- **Task directions**:
What you return should match the data word for word, minus the images.

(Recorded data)
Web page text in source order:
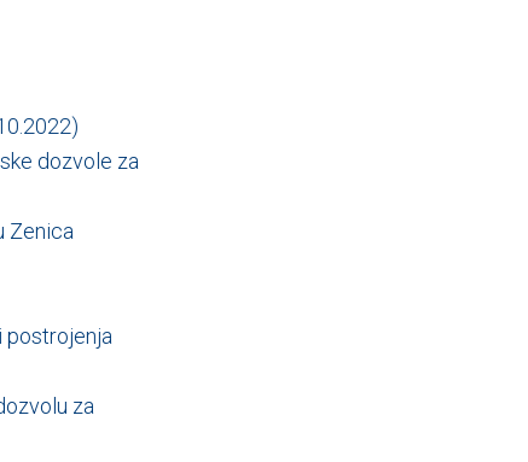
dozvole za
Zenica
postrojenja
za
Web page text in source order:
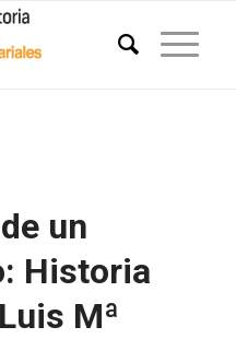
un
Historia
Mª
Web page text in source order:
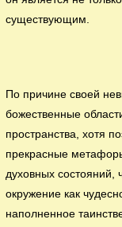
существующим.
По причине своей
божественные
пространства, хотя
прекрасные
духовных состояний,
окружение как
наполненное
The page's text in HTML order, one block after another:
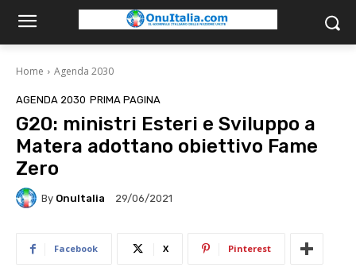
Home Agenda 2030
AGENDA 2030 PRIMA PAGINA
G20: ministri Esteri e Sviluppo a
Matera adottano obiettivo Fame
Zero
By OnuItalia 29/06/2021
Facebook X Pinterest
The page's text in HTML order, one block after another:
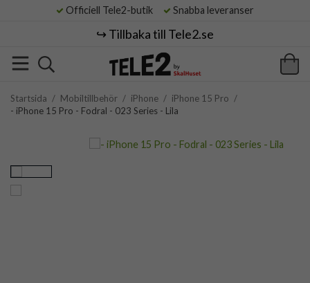
Officiell Tele2-butik Snabba leveranser
↪️ Tillbaka till Tele2.se
Startsida / Mobiltillbehör / iPhone / iPhone 15 Pro /
- iPhone 15 Pro - Fodral - 023 Series - Lila
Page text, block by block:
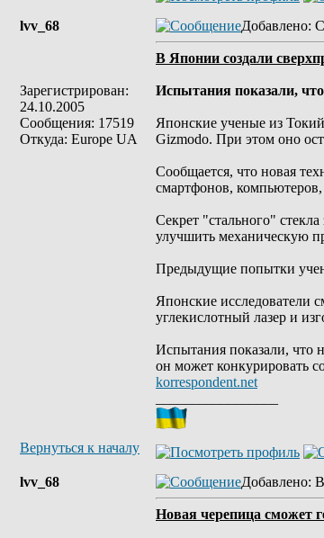
lvv_68
Зарегистрирован:
24.10.2005
Сообщения: 17519
Откуда: Europe UA
Добавлено:
В Японии создали
Испытания показали,
Японские ученые из
Gizmodo. При этом оно
Сообщается, что новая
смартфонов,
Секрет "стального"
улучшить механическую
Предыдущие попытки
Японские исследователи
углекислотный лазер и
Испытания показали, что
он может конкурировать
korrespondent.net
Вернуться к началу
lvv_68 Добавлено:
Новая черепица сможет
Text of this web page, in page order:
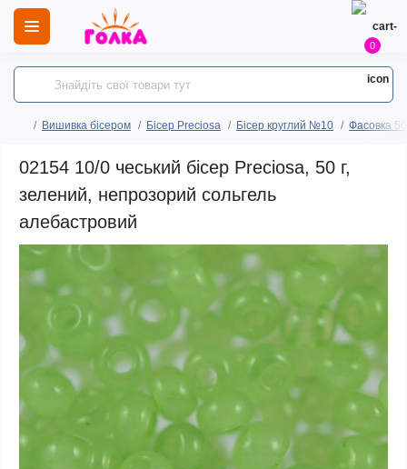
0
Вишивка бісером Бісер Preciosa Бісер круглий №10 Фасовка
02154 10/0 чеський бісер Preciosa, 50 г,
зелений, непрозорий сольгель
алебастровий
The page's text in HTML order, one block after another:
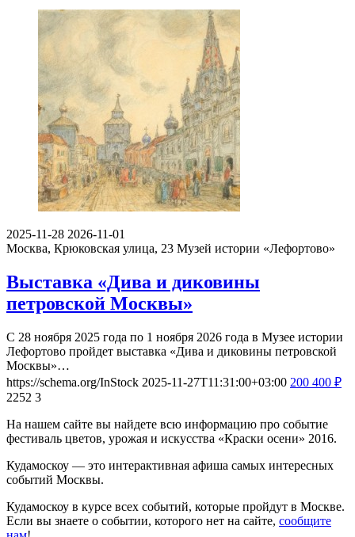
2025-11-28 2026-11-01
Москва, Крюковская улица, 23 Музей истории «Лефортово»
Выставка «Дива и диковины
петровской Москвы»
С 28 ноября 2025 года по 1 ноября 2026 года в Музее истории
Лефортово пройдет выставка «Дива и диковины петровской
Москвы»…
https://schema.org/InStock 2025-11-27T11:31:00+03:00 200 400 ₽
2252 3
На нашем сайте вы найдете всю информацию про событие
фестиваль цветов, урожая и искусства «Краски осени» 2016.
Кудамоскоу — это интерактивная афиша самых интересных
событий Москвы.
Кудамоскоу в курсе всех событий, которые пройдут в Москве.
Если вы знаете о событии, которого нет на сайте, сообщите
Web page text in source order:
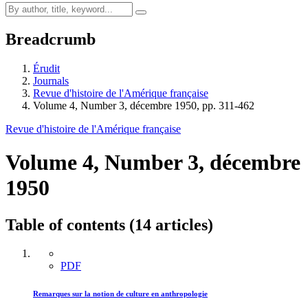
Breadcrumb
Érudit
Journals
Revue d'histoire de l'Amérique française
Volume 4, Number 3, décembre 1950, pp. 311-462
Revue d'histoire de l'Amérique française
Volume 4, Number 3, décembre
1950
Table of contents (14 articles)
PDF
Remarques sur la notion de culture en anthropologie
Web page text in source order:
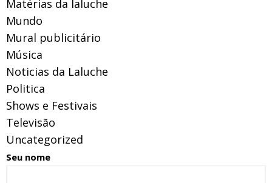
Matérias da laluche
Mundo
Mural publicitário
Música
Noticias da Laluche
Politica
Shows e Festivais
Televisão
Uncategorized
Seu nome
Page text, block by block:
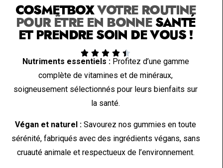
COSMETBOXVOTRE ROUTINE
POUR ÊTRE EN BONNESANTÉ
ET PRENDRE SOIN DE VOUS !
    
Nutriments essentiels :Profitez d’une gamme
complète de vitamines et de minéraux,
soigneusement sélectionnés pour leurs bienfaits sur
la santé.
Végan et naturel : Savourez nos gummies en toute
sérénité, fabriqués avec des ingrédients végans, sans
cruauté animale et respectueux de l’environnement.
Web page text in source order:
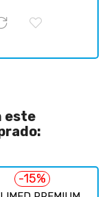
este
-15%
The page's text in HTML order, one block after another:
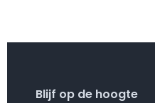
Blijf op de hoogte
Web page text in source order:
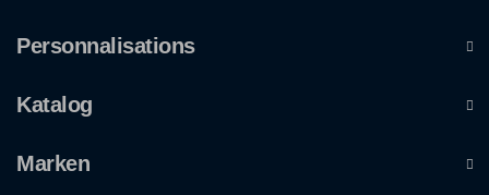
Personnalisations
Katalog
Marken
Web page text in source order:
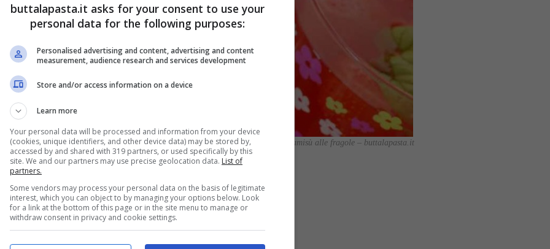
Il dolcetto facile e veloce di oggi è il tiramisù alle fragole – buttalapasta.it
a scoprire quali sono gli ingredienti che
in basso troverete anche la ricetta completa
passo.
buttalapasta.it asks for your consent to use your
personal data for the following purposes:
Personalised advertising and content, advertising and content
measurement, audience research and services development
Store and/or access information on a device
Learn more
Your personal data will be processed and information from your device
(cookies, unique identifiers, and other device data) may be stored by,
accessed by and shared with 319 partners, or used specifically by this
site. We and our partners may use precise geolocation data. List of
partners.
Some vendors may process your personal data on the basis of legitimate
interest, which you can object to by managing your options below. Look
for a link at the bottom of this page or in the site menu to manage or
withdraw consent in privacy and cookie settings.
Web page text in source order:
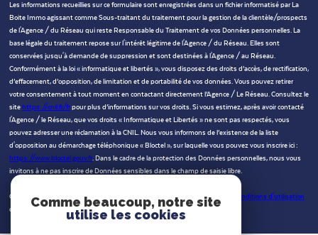
Les informations recueillies sur ce formulaire sont enregistrées dans un fichier informatisé par La
Boite Immo agissant comme Sous-traitant du traitement pour la gestion de la clientèle/prospects
de l'Agence / du Réseau qui reste Responsable du Traitement de vos Données personnelles. La
base légale du traitement repose sur l'intérêt légitime de l'Agence / du Réseau. Elles sont
conservées jusqu'à demande de suppression et sont destinées à l'Agence / au Réseau.
Conformément à la loi « informatique et libertés », vous disposez des droits d’accès, de rectification,
d’effacement, d’opposition, de limitation et de portabilité de vos données. Vous pouvez retirer
votre consentement à tout moment en contactant directement l’Agence / Le Réseau. Consultez le
sitehttps://cnil.fr/frpour plus d’informations sur vos droits. Si vous estimez, après avoir contacté
l'Agence / le Réseau, que vos droits « Informatique et Libertés » ne sont pas respectés, vous
pouvez adresser une réclamation à la CNIL. Nous vous informons de l’existence de la liste
d'opposition au démarchage téléphonique « Bloctel », sur laquelle vous pouvez vous inscrire ici :
https://www.bloctel.gouv.fr. Dans le cadre de la protection des Données personnelles, nous vous
invitons à ne pas inscrire de Données sensibles dans le champ de saisie libre.
Ce site est protégé par reCAPTCHA, les Politiques de Confidentialité
Conditions d'utilisation
de Google s'appliquent.
Comme beaucoup, notre site
utilise les cookies

- **Solution to this problem**:
Web page text in source order:
dozvole za
Zenica
postrojenja
za
Web page text in source order:
un
Historia
Mª
Web page text in source order:
существующим.
По причине своей
божественные
пространства, хотя
прекрасные
духовных состояний,
окружение как
наполненное
The page's text in HTML order, one block after another:
Home Agenda 2030
AGENDA 2030 PRIMA PAGINA
G20: ministri Esteri e Sviluppo a
Matera adottano obiettivo Fame
Zero
By OnuItalia 29/06/2021
Facebook X Pinterest
The page's text in HTML order, one block after another:
Officiell Tele2-butik Snabba leveranser
↪️ Tillbaka till Tele2.se
Startsida / Mobiltillbehör / iPhone / iPhone 15 Pro /
- iPhone 15 Pro - Fodral - 023 Series - Lila
Page text, block by block:
lvv_68
Зарегистрирован:
24.10.2005
Сообщения: 17519
Откуда: Europe UA
Добавлено:
В Японии создали
Испытания показали,
Японские ученые из
Gizmodo. При этом оно
Сообщается, что новая
смартфонов,
Секрет "стального"
улучшить механическую
Предыдущие попытки
Японские исследователи
углекислотный лазер и
Испытания показали, что
он может конкурировать
korrespondent.net
Вернуться к началу
lvv_68 Добавлено:
Новая черепица сможет
Text of this web page, in page order:
0
Вишивка бісером Бісер Preciosa Бісер круглий №10 Фасовка
02154 10/0 чеський бісер Preciosa, 50 г,
зелений, непрозорий сольгель
алебастровий
The page's text in HTML order, one block after another:
2025-11-28 2026-11-01
Москва, Крюковская улица, 23 Музей истории «Лефортово»
Выставка «Дива и диковины
петровской Москвы»
С 28 ноября 2025 года по 1 ноября 2026 года в Музее истории
Лефортово пройдет выставка «Дива и диковины петровской
Москвы»…
https://schema.org/InStock 2025-11-27T11:31:00+03:00 200 400 ₽
2252 3
На нашем сайте вы найдете всю информацию про событие
фестиваль цветов, урожая и искусства «Краски осени» 2016.
Кудамоскоу — это интерактивная афиша самых интересных
событий Москвы.
Кудамоскоу в курсе всех событий, которые пройдут в Москве.
Если вы знаете о событии, которого нет на сайте, сообщите
Web page text in source order:
Breadcrumb
Érudit
Journals
Revue d'histoire de l'Amérique française
Volume 4, Number 3, décembre 1950, pp. 311-462
Revue d'histoire de l'Amérique française
Volume 4, Number 3, décembre
1950
Table of contents (14 articles)
PDF
Remarques sur la notion de culture en anthropologie
Web page text in source order:
Matérias da laluche
Mundo
Mural publicitário
Música
Noticias da Laluche
Politica
Shows e Festivais
Televisão
Uncategorized
Seu nome
Page text, block by block:
COSMETBOXVOTRE ROUTINE
POUR ÊTRE EN BONNESANTÉ
ET PRENDRE SOIN DE VOUS !
    
Nutriments essentiels :Profitez d’une gamme
complète de vitamines et de minéraux,
soigneusement sélectionnés pour leurs bienfaits sur
la santé.
Végan et naturel : Savourez nos gummies en toute
sérénité, fabriqués avec des ingrédients végans, sans
cruauté animale et respectueux de l’environnement.
Web page text in source order:
este
-15%
The page's text in HTML order, one block after another:
Blijf op de hoogte
Web page text in source order:
Personnalisations
Katalog
Marken
Web page text in source order:
Il dolcetto facile e veloce di oggi è il tiramisù alle fragole – buttalapasta.it
a scoprire quali sono gli ingredienti che
in basso troverete anche la ricetta completa
passo.
buttalapasta.it asks for your consent to use your
personal data for the following purposes:
Personalised advertising and content, advertising and content
measurement, audience research and services development
Store and/or access information on a device
Learn more
Your personal data will be processed and information from your device
(cookies, unique identifiers, and other device data) may be stored by,
accessed by and shared with 319 partners, or used specifically by this
site. We and our partners may use precise geolocation data. List of
partners.
Some vendors may process your personal data on the basis of legitimate
interest, which you can object to by managing your options below. Look
for a link at the bottom of this page or in the site menu to manage or
withdraw consent in privacy and cookie settings.
Web page text in source order:
Les informations recueillies sur ce formulaire sont enregistrées dans un fichier informatisé par La
Boite Immo agissant comme Sous-traitant du traitement pour la gestion de la clientèle/prospects
de l'Agence / du Réseau qui reste Responsable du Traitement de vos Données personnelles. La
base légale du traitement repose sur l'intérêt légitime de l'Agence / du Réseau. Elles sont
conservées jusqu'à demande de suppression et sont destinées à l'Agence / au Réseau.
Conformément à la loi « informatique et libertés », vous disposez des droits d’accès, de rectification,
d’effacement, d’opposition, de limitation et de portabilité de vos données. Vous pouvez retirer
votre consentement à tout moment en contactant directement l’Agence / Le Réseau. Consultez le
sitehttps://cnil.fr/frpour plus d’informations sur vos droits. Si vous estimez, après avoir contacté
l'Agence / le Réseau, que vos droits « Informatique et Libertés » ne sont pas respectés, vous
pouvez adresser une réclamation à la CNIL. Nous vous informons de l’existence de la liste
d'opposition au démarchage téléphonique « Bloctel », sur laquelle vous pouvez vous inscrire ici :
https://www.bloctel.gouv.fr. Dans le cadre de la protection des Données personnelles, nous vous
invitons à ne pas inscrire de Données sensibles dans le champ de saisie libre.
Ce site est protégé par reCAPTCHA, les Politiques de Confidentialité
Conditions d'utilisation
de Google s'appliquent.
Comme beaucoup, notre site
utilise les cookies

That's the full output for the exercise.